The Santa Monica-born Scott Wannberg grew up in Venice. Quasi-mythical, he went to college at San Francisco State University where he earned an M.A. in 1977 before moving back down to Los Angeles. For many years he was a book clerk and buyer at Dutton’s Books in Brentwood before they closed in 2008. As the years went on, Wannberg toured the United States and Canada with S.A. Griffin and their collective of poets, The Carma Bums from 1989 to 2009. Wannberg is the author of five books and he died before his time at 58 in 2011. His poetry bridges free jazz, the spirit of the Beats and the ethos of Punk Rock.
S.A. Griffin told me that the first time he heard Wannberg riff live accompanied by a musician in the early 1980s, he thought he found, “the source.” In 2015, Percival Press published a 306-page, posthumous collection, The Official Language of Yes. I met Wannberg on several occasions and recall his generous spirit. Standing over six feet three inches and close to 300 pounds, his poetry and charisma were as large as his physical appearance. Wannberg’s poem in the anthology is a segmented poem with 21 sections and it playfully ruminates on Dan White, the man who killed San Francisco Mayor Moscone and Supervisor Harvey Milk in 1978.

Wannberg simultaneously mocks Los Angeles Police Chief Darryl Gates as well as Dan White’s defense that twinkies made him kill the two men: “We don’t know why Dan White came to L.A./Darryl Gates said and kicked his foot against the moon/We don’t know why he came here/We most certainly don’t need him here/We have enough trouble with Twinkies as it is.” Nonetheless Wannberg notes, “I believe in the world./Come and sing./Against this cold night/light. Against this/street of fear. Come/and I will play my music/until they throw us out.” This poem captures Wannberg’s spirit and also that iconic time period and this episode of California history with the flair that only a skilled poet could.

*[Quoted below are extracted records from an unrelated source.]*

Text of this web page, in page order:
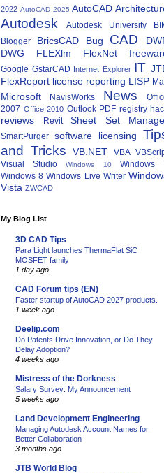
2022 AutoCAD 2025 AutoCAD
Autodesk Autodesk University
Blogger
BricsCAD Bug CAD
DWG
FLEXlm FlexNet
Google GstarCAD Internet Explorer IT
FlexReport license reporting LISP
Microsoft NavisWorks News
2007 Office 2010 Outlook PDF registry
reviews Revit Sheet Set
SmartPurger software licensing
and Tricks
VB.NET VBA
Visual Studio
Windows 10
Windows
Windows 8 Windows Live Writer
Vista ZWCAD
My Blog List
3D CAD Tips
Para Light launches ThermaFlat SiC
MOSFET family
1 day ago
CAD Forum tips (EN)
Faster startup of AutoCAD 2027 products.
1 week ago
Deelip.com
Do Patents Drive Innovation, or Do They
Delay Adoption?
4 weeks ago
Mistress of the Dorkness
Salary Survey: My Announcement
5 weeks ago
Land Development Engineering
Managing Autodesk Account Names for
Better Collaboration
3 months ago
JTB World Blog
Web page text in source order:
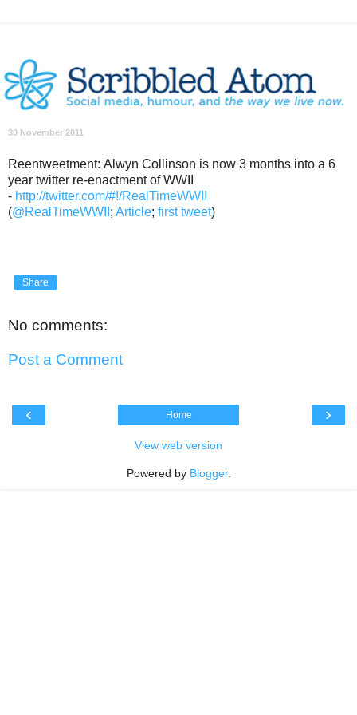
30 November 2011
Reentweetment: Alwyn Collinson is now 3 months into a 6
year twitter re-enactment of WWII
- http://twitter.com/#!/RealTimeWWII
(@RealTimeWWII ; Article; first tweet)
Share
No comments:
Post a Comment
‹ ›
Home
View web version
Powered by Blogger.
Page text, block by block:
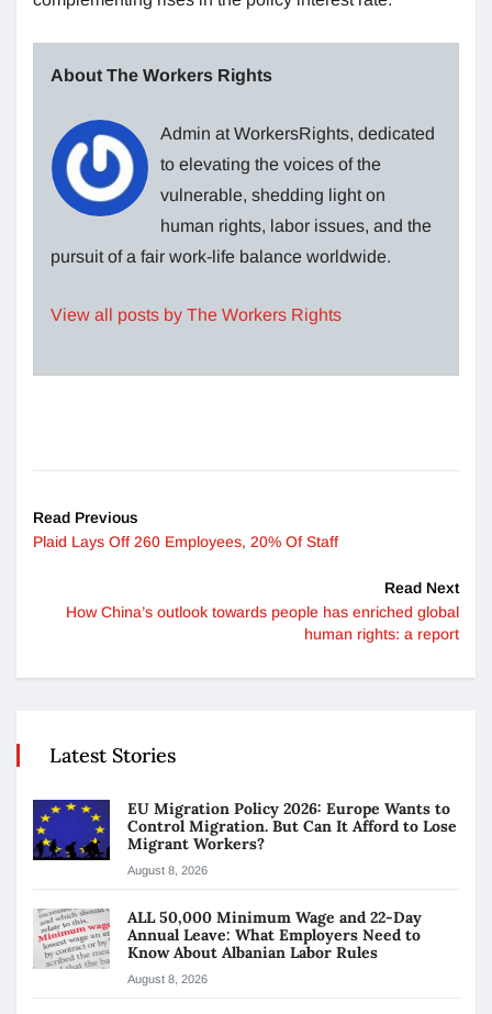
About The Workers Rights
Admin at WorkersRights, dedicated
to elevating the voices of the
vulnerable, shedding light on
human rights, labor issues, and the
pursuit of a fair work-life balance worldwide.
View all posts by The Workers Rights
Read Previous
Plaid Lays Off 260 Employees, 20% Of Staff
Read Next
How China’s outlook towards people has enriched global
human rights: a report
Latest Stories
EU Migration Policy 2026: Europe Wants to
Control Migration. But Can It Afford to Lose
Migrant Workers?
August 8, 2026
ALL 50,000 Minimum Wage and 22-Day
Annual Leave: What Employers Need to
Know About Albanian Labor Rules
August 8, 2026
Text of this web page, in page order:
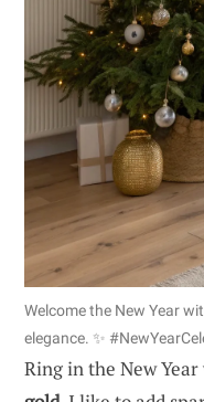
Welcome the New Year
elegance. ✨
Ring in the New

Maw Shein Win studied at Cal State Long Beach in the 1980s and she is now the first Poet Laureate in El Cerrito, a city adjacent to Berkeley. Among her six poems in Cross-Strokes, “Cast Away” has her reader “on an island, the sand / and the land / where the pair / made a pact / to swim in separate / tides, trunks, / truncation, a vacation / now here, not here.” Win like the rest of the poets in the collection takes her readers on a journey through the human condition. Her meditation epitomizes the West Coast wanderlust all of these poets share in common.

A Reunion Party
In co-editor Bill Mohr’s concluding chapter, “A Reckoning of the Circumambulation of West Coast Poetry (1945-2015), Mohr pontificates on the unpredictable nature of an individual poet’s life. Mohr reaffirms the purpose of the anthology when he states, “The goal was simply to provide readers of contemporary poetry a glimpse at the circulation of poets on the fertile crescent of the West Coast and to disabuse the notion of static, immiscible communities in L.A. and San Francisco.” Mohr than clarifies further by writing, “While it remains the case that the majority of poets living in California identify either Los Angeles or San Francisco as an omphalos for their poetics, anyone truly familiar with both cities will greet this volume’s table of contents as a long forestalled reunion party.”

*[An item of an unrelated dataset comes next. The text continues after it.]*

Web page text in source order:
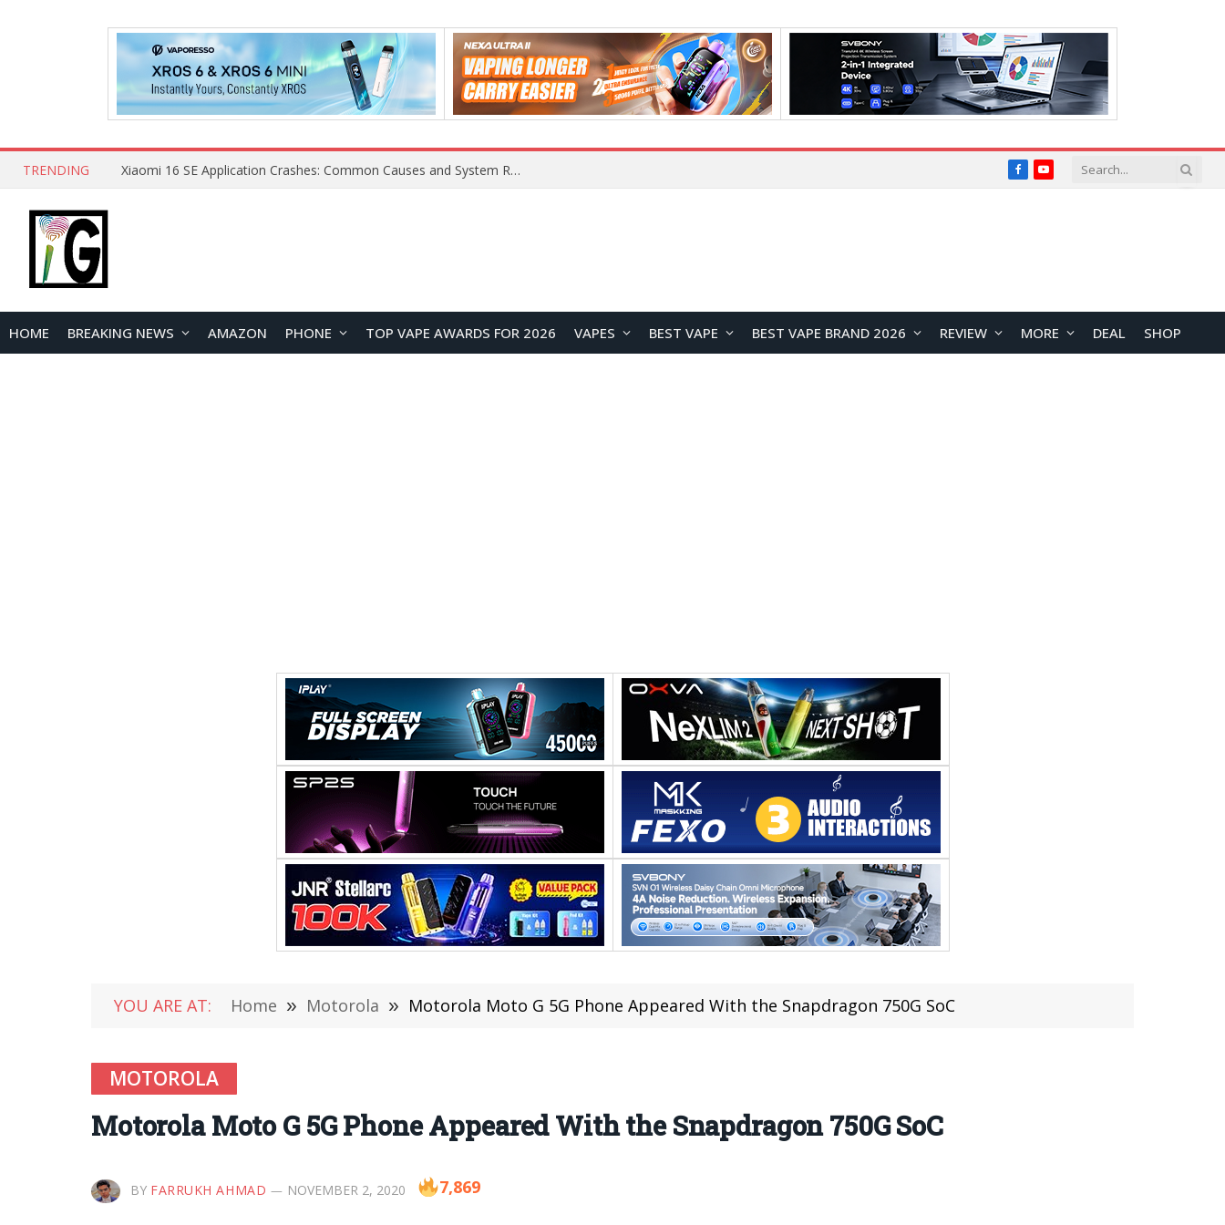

Cherkovski and Mohr have done a great service to the poetry community in putting this anthology together. Mohr addresses other factors to consider in future anthologies like San Diego poets and he also notes that a second edition of Cross-Strokes could include Juan Felipe Herrera, Suzanne Lummis, F.A. Nettelbeck and Susan Suntree. The book maps poets from Long Beach, Los Angeles, Venice, Santa Barbara, to Santa Cruz, San Francisco, Berkeley and Bolinas and the eclectic identities of these various bards range from street poets to academics, beat poets, surrealists and avant-garde leftists. Nonetheless, there is a unity in their differences and this is why this collection so aptly epitomizes the West Coast Spirit.